Claim Extraction: Using LLMs, SynDy extracts claims from the gathered social media posts.
Topic Clustering: Posts are clustered based on their topics, helping identify narrative themes.
Claim Relationship Classification: SynDy identifies relationships between claims, classifying them as either supporting or undermining each other.

These tasks provide a labeled dataset that can be used to train models specifically for misinformation-mitigation tasks.

Real-World Challenges Addressed

Neglected Topics in Mainstream Misinformation

Many diaspora communities encounter misinformation that is often ignored by mainstream fact-checking. SynDy aims to bridge this gap by creating datasets for these underrepresented topics, allowing smaller organizations to leverage LLMs without the need for extensive, human-annotated data.

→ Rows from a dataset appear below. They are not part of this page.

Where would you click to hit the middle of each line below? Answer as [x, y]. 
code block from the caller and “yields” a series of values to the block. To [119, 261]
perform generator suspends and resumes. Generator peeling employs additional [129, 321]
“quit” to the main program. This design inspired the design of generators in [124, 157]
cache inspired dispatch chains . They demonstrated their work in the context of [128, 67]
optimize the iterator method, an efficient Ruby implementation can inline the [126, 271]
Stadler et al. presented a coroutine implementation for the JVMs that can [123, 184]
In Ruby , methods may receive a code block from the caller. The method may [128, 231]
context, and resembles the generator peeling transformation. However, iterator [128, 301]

Scaling Misinformation Response Efforts

Traditional fact-checking is usually reactive—addressing false claims as they appear. SynDy helps shift this paradigm by clustering claims into larger narrative themes. This enables a proactive approach, where high-quality explainer content and pre-bunking materials can be prepared in advance.

Experimental Results

The framework was tested on real-world datasets to evaluate its efficacy. The results were promising:

Claim Matching: SynDy-trained models showed a 12.5% improvement over a zero-shot baseline in MAP@20.
Topical Clustering: Models trained on SynDy-generated labels performed similarly to those trained on human-annotated data, with the Perspectrum dataset seeing even better performance.
Claim Relationship Classification: While the models trained on synthetic data lagged slightly behind those trained on human data, they still performed robustly with a Macro-F1 score of 0.863 compared to 0.907.

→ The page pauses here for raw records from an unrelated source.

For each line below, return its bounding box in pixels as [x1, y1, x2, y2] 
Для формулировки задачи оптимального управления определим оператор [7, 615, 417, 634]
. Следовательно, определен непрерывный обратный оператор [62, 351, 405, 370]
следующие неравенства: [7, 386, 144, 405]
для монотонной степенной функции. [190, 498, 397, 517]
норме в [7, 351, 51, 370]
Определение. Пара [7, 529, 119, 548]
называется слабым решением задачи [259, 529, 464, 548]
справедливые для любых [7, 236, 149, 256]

Overall, these results indicate that SynDy can effectively substitute for human-annotated data in many cases, providing a feasible and scalable solution for misinformation mitigation.

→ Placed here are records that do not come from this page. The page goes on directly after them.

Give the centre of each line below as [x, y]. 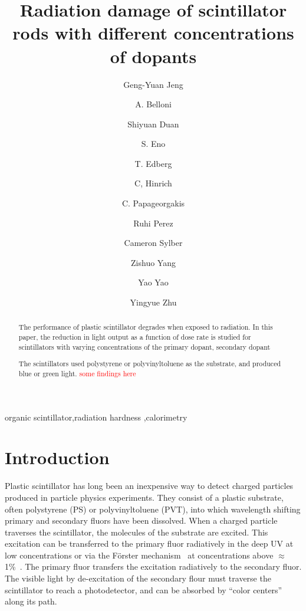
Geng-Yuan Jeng [153, 84]
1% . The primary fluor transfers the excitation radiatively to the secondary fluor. [153, 566]
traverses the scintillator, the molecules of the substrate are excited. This [136, 532]
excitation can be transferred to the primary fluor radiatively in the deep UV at [149, 543]
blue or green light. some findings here [77, 373]
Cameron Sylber [153, 243]
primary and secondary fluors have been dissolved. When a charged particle [141, 520]
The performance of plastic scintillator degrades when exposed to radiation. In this [146, 327]

Implications and Future Directions

The practical implications of SynDy can be summarized as follows:

Cost Efficiency: Generating synthetic data is far less expensive and faster than manual annotation, making large-scale fact-checking efforts more feasible.
Broader Coverage: By focusing on neglected topics, SynDy helps bring attention to misinformation affecting smaller, often overlooked communities.
Scalable Solutions: Integrating SynDy into platforms like Meedan’s tiplines can significantly expand the capabilities of misinformation-response initiatives.

In the future, SynDy could evolve to include more sophisticated tasks and improve its relationship classification algorithms. More realistic evaluation scenarios and real-time application in misinformation detection pipelines could further validate and refine the framework.

Conclusion

SynDy represents a practical and effective framework for generating synthetic datasets aimed at misinformation mitigation. By leveraging LLMs, the framework can tackle tasks like Claim Matching, Topical Clustering, and Claim Relationship Classification, providing essential tools to scale up human-led fact-checking efforts. The promising experimental results indicate that models trained on SynDy-generated labels can perform comparably to those trained on human-annotated data. This makes SynDy a valuable asset for researchers, journalists, and fact-checkers in the ongoing battle against misinformation.